[[ SOURCE DATA open ]]

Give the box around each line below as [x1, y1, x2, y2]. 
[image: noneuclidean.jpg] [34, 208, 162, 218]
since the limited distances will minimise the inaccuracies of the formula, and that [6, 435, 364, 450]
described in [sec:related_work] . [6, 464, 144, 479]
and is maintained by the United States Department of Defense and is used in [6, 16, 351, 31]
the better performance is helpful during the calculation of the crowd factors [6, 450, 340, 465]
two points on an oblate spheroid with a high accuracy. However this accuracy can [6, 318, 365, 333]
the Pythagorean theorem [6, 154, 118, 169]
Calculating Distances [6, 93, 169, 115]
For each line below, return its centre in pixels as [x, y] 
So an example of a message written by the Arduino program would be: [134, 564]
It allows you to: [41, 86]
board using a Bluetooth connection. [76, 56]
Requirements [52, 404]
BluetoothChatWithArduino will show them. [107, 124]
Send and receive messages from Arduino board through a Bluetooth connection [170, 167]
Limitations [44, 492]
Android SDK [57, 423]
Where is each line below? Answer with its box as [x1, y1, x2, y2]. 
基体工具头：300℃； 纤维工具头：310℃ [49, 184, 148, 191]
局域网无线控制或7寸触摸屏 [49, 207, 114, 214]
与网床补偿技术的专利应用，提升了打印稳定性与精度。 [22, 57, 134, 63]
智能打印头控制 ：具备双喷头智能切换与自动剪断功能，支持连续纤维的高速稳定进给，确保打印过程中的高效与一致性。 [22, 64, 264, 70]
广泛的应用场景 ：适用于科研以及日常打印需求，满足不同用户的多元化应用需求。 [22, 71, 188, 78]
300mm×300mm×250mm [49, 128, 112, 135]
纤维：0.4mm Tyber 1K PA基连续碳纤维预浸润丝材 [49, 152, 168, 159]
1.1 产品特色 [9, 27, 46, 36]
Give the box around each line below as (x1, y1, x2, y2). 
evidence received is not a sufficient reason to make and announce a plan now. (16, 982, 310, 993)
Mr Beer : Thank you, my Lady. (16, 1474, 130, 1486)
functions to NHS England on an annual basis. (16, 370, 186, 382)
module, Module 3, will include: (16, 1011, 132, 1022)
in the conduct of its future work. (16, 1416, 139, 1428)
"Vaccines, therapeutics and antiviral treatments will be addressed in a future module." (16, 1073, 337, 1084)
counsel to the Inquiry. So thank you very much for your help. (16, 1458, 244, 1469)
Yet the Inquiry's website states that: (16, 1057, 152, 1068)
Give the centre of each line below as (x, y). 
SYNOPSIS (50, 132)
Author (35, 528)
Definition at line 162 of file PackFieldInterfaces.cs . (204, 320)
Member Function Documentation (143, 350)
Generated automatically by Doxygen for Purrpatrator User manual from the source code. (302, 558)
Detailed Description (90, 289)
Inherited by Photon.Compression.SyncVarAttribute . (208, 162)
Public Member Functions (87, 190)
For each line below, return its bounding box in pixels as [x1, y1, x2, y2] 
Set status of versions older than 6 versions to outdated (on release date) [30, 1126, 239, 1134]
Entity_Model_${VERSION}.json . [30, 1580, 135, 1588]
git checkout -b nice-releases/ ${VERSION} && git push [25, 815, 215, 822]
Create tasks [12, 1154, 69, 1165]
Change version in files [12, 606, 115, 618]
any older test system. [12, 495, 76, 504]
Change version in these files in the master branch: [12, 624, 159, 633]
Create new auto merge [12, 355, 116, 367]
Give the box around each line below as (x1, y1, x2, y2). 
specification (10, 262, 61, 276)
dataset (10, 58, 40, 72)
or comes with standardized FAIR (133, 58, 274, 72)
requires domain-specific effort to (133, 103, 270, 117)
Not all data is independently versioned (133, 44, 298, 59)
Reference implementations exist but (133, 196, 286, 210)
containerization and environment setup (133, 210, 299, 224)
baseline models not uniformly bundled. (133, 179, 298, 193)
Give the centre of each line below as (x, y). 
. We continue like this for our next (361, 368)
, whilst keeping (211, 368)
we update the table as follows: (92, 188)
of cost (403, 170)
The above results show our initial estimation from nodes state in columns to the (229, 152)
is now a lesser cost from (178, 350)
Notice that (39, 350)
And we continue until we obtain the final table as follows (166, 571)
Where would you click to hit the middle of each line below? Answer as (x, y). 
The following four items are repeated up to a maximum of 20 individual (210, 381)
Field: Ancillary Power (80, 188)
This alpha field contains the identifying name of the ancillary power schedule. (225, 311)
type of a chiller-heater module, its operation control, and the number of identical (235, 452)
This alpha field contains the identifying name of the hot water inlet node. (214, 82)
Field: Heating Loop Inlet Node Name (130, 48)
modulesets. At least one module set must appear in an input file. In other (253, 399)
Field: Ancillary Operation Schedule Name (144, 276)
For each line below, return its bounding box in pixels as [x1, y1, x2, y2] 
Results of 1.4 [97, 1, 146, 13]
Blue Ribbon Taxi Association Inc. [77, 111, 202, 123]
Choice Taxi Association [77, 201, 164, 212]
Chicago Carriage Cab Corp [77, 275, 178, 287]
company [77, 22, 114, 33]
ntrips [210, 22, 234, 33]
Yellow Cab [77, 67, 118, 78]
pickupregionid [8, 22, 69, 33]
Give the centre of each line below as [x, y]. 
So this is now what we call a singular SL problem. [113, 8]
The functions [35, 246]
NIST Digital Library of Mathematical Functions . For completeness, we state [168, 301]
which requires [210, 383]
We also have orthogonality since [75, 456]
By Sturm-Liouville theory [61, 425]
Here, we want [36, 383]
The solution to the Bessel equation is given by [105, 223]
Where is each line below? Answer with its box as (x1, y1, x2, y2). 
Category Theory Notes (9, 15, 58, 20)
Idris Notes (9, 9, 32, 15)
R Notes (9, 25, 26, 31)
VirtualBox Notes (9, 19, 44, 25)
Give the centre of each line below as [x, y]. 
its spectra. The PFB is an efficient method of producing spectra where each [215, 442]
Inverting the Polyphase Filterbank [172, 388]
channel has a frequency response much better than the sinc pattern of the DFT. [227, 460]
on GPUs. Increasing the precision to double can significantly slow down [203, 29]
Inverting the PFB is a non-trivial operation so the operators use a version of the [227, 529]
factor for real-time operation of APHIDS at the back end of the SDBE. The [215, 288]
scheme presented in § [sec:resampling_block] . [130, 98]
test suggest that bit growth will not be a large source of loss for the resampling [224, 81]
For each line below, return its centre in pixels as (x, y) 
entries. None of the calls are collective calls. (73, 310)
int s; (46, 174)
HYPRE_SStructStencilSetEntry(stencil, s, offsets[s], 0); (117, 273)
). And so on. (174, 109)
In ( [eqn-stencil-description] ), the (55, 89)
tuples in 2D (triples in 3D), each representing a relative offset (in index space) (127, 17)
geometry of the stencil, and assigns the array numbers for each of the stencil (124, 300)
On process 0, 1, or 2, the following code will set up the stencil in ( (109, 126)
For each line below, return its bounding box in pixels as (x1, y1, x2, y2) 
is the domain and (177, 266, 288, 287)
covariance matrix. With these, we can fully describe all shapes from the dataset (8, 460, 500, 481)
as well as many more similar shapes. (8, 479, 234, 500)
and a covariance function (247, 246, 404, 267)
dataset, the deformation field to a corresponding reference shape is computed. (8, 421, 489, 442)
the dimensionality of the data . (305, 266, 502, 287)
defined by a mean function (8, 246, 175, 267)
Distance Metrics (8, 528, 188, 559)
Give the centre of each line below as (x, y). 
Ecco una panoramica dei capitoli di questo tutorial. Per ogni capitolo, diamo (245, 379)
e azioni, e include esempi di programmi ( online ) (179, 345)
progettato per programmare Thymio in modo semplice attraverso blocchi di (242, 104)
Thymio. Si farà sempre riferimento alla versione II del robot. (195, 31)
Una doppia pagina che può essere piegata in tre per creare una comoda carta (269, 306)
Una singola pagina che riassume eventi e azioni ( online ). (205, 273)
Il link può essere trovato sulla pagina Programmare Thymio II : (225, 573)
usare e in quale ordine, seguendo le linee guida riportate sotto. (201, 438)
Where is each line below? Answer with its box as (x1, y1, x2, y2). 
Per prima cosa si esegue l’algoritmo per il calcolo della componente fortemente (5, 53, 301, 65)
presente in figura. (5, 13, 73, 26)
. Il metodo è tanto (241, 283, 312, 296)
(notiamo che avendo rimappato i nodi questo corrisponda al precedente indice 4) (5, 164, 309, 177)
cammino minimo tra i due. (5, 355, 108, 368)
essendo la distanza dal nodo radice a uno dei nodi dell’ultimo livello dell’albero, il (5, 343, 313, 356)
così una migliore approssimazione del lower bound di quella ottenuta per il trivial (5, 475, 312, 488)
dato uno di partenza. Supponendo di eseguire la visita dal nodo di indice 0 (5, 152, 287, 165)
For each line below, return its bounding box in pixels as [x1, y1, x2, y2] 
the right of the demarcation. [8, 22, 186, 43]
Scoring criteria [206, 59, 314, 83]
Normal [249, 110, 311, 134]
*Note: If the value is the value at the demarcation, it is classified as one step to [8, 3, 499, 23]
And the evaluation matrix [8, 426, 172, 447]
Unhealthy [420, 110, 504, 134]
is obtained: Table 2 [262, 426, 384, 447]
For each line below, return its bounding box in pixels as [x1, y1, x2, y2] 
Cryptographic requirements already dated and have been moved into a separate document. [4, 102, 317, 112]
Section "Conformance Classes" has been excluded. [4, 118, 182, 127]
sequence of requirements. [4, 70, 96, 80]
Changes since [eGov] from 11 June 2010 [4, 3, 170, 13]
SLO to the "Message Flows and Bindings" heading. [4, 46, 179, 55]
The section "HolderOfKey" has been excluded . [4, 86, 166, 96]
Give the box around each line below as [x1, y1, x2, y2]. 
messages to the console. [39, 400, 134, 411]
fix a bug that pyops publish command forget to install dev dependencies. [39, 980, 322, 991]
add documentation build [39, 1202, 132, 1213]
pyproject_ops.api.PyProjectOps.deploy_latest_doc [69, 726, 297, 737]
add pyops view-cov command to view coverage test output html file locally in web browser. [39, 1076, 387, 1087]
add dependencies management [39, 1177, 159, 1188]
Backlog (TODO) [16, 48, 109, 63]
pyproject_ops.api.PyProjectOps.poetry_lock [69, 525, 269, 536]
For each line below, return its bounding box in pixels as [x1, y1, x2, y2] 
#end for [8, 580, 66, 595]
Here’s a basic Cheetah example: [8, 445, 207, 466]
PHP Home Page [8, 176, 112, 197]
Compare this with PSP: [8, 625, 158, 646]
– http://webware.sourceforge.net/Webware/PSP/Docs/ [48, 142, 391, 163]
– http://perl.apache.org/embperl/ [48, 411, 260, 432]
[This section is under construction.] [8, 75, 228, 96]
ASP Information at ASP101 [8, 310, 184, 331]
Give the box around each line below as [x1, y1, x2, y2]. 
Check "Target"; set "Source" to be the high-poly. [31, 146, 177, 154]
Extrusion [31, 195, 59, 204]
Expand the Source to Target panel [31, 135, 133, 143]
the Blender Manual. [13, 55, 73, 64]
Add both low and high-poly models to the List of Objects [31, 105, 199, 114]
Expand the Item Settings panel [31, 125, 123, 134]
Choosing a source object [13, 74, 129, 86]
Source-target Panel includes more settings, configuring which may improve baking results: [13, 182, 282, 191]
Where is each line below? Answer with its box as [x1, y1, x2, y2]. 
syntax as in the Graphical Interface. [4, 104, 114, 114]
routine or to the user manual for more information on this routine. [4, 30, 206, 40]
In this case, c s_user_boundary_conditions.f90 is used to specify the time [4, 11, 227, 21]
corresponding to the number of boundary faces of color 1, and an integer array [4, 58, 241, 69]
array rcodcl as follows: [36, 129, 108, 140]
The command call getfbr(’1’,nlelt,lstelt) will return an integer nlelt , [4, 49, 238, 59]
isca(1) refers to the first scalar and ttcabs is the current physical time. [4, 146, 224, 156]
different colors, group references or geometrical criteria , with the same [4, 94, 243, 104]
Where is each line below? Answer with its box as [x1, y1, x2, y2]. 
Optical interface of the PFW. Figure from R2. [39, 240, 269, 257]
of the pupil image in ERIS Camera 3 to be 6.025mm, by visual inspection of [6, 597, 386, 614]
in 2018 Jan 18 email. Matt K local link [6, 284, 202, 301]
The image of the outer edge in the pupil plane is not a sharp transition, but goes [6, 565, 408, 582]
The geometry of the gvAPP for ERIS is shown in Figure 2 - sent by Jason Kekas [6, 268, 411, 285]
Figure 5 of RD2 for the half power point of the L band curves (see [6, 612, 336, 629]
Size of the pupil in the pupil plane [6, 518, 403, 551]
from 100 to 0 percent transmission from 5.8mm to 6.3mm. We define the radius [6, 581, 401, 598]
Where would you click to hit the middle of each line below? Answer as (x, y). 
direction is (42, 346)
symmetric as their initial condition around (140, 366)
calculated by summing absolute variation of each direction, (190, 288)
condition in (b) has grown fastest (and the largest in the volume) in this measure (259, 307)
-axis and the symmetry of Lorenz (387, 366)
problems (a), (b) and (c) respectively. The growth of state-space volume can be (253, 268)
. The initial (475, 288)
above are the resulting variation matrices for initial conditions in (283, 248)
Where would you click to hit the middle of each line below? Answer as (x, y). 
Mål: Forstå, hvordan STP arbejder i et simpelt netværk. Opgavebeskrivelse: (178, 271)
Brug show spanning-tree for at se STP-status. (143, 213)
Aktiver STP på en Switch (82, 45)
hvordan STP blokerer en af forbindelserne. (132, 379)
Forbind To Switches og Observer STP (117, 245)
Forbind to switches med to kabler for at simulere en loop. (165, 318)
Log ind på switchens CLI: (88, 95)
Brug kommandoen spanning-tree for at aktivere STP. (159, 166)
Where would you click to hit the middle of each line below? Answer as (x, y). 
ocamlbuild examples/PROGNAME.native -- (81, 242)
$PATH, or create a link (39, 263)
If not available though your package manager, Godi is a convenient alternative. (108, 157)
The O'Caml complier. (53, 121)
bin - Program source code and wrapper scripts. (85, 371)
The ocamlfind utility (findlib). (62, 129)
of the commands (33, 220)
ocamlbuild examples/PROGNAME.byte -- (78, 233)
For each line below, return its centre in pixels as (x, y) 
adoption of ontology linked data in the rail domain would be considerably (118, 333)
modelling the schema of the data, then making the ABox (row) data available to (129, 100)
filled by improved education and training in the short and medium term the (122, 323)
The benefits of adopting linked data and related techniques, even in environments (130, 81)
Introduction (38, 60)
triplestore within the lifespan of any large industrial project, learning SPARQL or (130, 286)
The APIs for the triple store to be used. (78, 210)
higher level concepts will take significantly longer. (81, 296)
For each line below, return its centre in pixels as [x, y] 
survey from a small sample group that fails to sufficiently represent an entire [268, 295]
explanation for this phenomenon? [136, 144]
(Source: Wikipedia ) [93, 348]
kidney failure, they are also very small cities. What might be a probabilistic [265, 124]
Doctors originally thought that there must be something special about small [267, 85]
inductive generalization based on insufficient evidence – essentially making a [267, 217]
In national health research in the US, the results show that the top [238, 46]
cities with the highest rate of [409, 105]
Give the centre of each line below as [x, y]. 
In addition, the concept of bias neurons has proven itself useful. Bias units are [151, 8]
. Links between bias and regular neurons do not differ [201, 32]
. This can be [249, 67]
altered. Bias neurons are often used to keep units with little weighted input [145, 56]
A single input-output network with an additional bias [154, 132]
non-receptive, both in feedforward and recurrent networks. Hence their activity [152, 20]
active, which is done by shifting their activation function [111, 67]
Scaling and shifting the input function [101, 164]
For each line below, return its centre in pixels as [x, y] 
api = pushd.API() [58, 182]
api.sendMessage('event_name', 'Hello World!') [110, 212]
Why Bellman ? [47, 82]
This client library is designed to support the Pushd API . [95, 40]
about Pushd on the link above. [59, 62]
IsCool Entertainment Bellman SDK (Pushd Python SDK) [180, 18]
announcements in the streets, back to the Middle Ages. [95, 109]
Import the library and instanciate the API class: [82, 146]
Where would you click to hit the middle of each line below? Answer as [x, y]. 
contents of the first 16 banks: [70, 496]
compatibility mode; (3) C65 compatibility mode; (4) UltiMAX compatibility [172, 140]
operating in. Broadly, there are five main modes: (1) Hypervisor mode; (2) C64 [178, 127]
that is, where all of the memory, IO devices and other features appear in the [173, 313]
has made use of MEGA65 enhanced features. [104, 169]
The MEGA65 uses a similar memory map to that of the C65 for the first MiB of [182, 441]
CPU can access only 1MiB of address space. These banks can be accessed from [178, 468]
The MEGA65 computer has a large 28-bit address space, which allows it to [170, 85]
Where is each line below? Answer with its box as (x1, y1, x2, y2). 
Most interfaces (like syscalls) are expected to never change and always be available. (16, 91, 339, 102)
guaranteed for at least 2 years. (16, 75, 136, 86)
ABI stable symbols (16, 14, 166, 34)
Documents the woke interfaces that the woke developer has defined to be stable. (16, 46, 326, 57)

[[ SOURCE DATA closed ]]

**REQUIREMENT**. Reproduce, exactly as they stand in the data above, the lines from the one that holds "The MEGA65 uses" to the one that holds "Most interfaces (like", inclusive.

**ANSWER TO THIS PROBLEM**.
The MEGA65 uses a similar memory map to that of the C65 for the first MiB of [182, 441]
CPU can access only 1MiB of address space. These banks can be accessed from [178, 468]
The MEGA65 computer has a large 28-bit address space, which allows it to [170, 85]
Where is each line below? Answer with its box as (x1, y1, x2, y2). 
Most interfaces (like syscalls) are expected to never change and always be available. (16, 91, 339, 102)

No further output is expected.